What the task asks:
Copy the data exactly. Images are the one exception.

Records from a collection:
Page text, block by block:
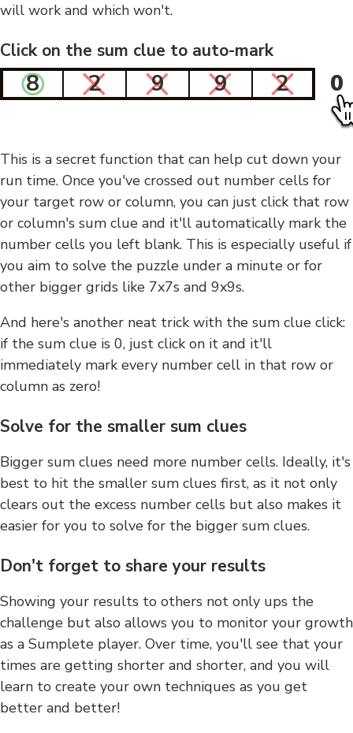
will work and which won't.
Click on the sum clue to auto-mark
8 2 9 9 2 0
This is a secret function that can help cut down your
run time. Once you've crossed out number cells for
your target row or column, you can just click that row
or column's sum clue and it'll automatically mark the
number cells you left blank. This is especially useful if
you aim to solve the puzzle under a minute or for
other bigger grids like 7x7s and 9x9s.
And here's another neat trick with the sum clue click:
if the sum clue is 0, just click on it and it'll
immediately mark every number cell in that row or
column as zero!
Solve for the smaller sum clues
Bigger sum clues need more number cells. Ideally, it's
best to hit the smaller sum clues first, as it not only
clears out the excess number cells but also makes it
easier for you to solve for the bigger sum clues.
Don't forget to share your results
Showing your results to others not only ups the
challenge but also allows you to monitor your growth
as a Sumplete player. Over time, you'll see that your
times are getting shorter and shorter, and you will
learn to create your own techniques as you get
better and better!
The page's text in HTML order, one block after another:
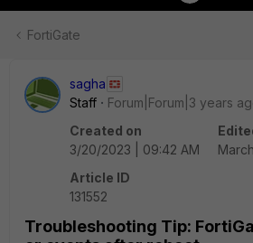
FortiGate
sagha
Staff
Forum|Forum|3 years
Created on
3/20/2023 | 09:42 AM
Article ID
131552
Troubleshooting Tip:
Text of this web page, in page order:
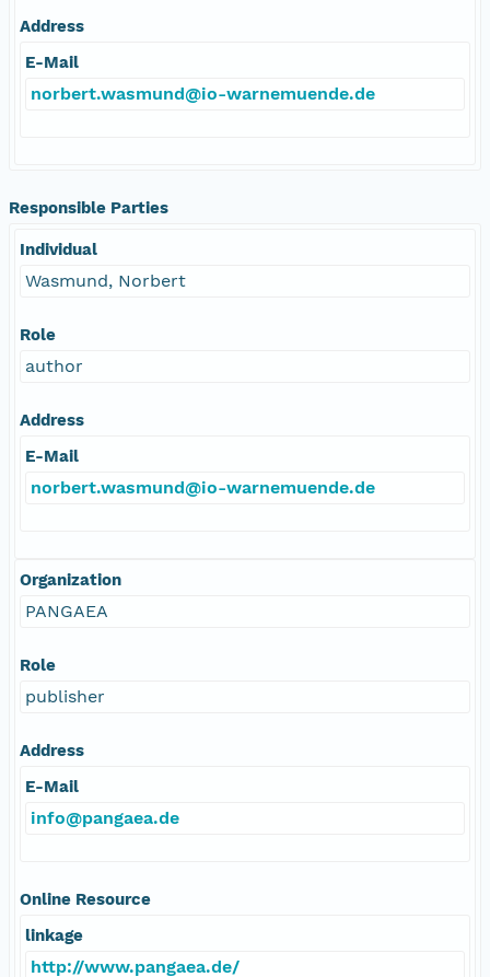
Address
E-Mail
norbert.wasmund@io-warnemuende.de
Responsible Parties
Individual
Wasmund, Norbert
Role
author
Address
E-Mail
norbert.wasmund@io-warnemuende.de
Organization
PANGAEA
Role
publisher
Address
E-Mail
info@pangaea.de
Online Resource
linkage
http://www.pangaea.de/
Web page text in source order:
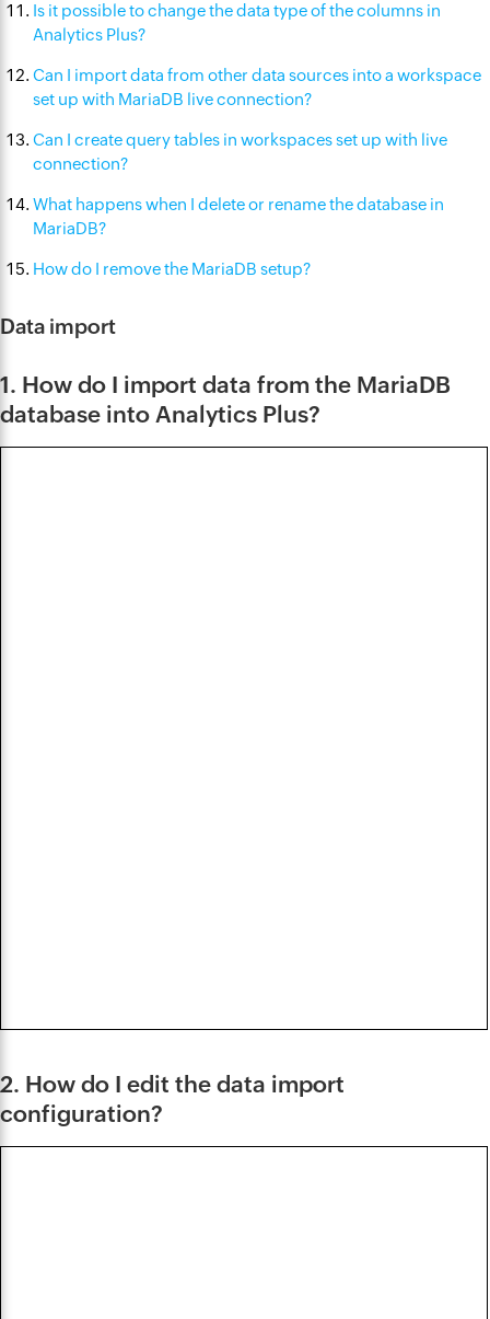
Is it possible to change the data type of the columns in
Analytics Plus?
Can I import data from other data sources into a workspace
set up with MariaDB live connection?
Can I create query tables in workspaces set up with live
connection?
What happens when I delete or rename the database in
MariaDB?
How do I remove the MariaDB setup?
Data import
1. How do I import data from the MariaDB
database into Analytics Plus?
2. How do I edit the data import
configuration?

Result of the exercise:
Page text, block by block:
will work and which won't.
Click on the sum clue to auto-mark
8 2 9 9 2 0
This is a secret function that can help cut down your
run time. Once you've crossed out number cells for
your target row or column, you can just click that row
or column's sum clue and it'll automatically mark the
number cells you left blank. This is especially useful if
you aim to solve the puzzle under a minute or for
other bigger grids like 7x7s and 9x9s.
And here's another neat trick with the sum clue click:
if the sum clue is 0, just click on it and it'll
immediately mark every number cell in that row or
column as zero!
Solve for the smaller sum clues
Bigger sum clues need more number cells. Ideally, it's
best to hit the smaller sum clues first, as it not only
clears out the excess number cells but also makes it
easier for you to solve for the bigger sum clues.
Don't forget to share your results
Showing your results to others not only ups the
challenge but also allows you to monitor your growth
as a Sumplete player. Over time, you'll see that your
times are getting shorter and shorter, and you will
learn to create your own techniques as you get
better and better!
The page's text in HTML order, one block after another:
FortiGate
sagha
Staff
Forum|Forum|3 years
Created on
3/20/2023 | 09:42 AM
Article ID
131552
Troubleshooting Tip:
Text of this web page, in page order:
Address
E-Mail
norbert.wasmund@io-warnemuende.de
Responsible Parties
Individual
Wasmund, Norbert
Role
author
Address
E-Mail
norbert.wasmund@io-warnemuende.de
Organization
PANGAEA
Role
publisher
Address
E-Mail
info@pangaea.de
Online Resource
linkage
http://www.pangaea.de/
Web page text in source order:
Is it possible to change the data type of the columns in
Analytics Plus?
Can I import data from other data sources into a workspace
set up with MariaDB live connection?
Can I create query tables in workspaces set up with live
connection?
What happens when I delete or rename the database in
MariaDB?
How do I remove the MariaDB setup?
Data import
1. How do I import data from the MariaDB
database into Analytics Plus?
2. How do I edit the data import
configuration?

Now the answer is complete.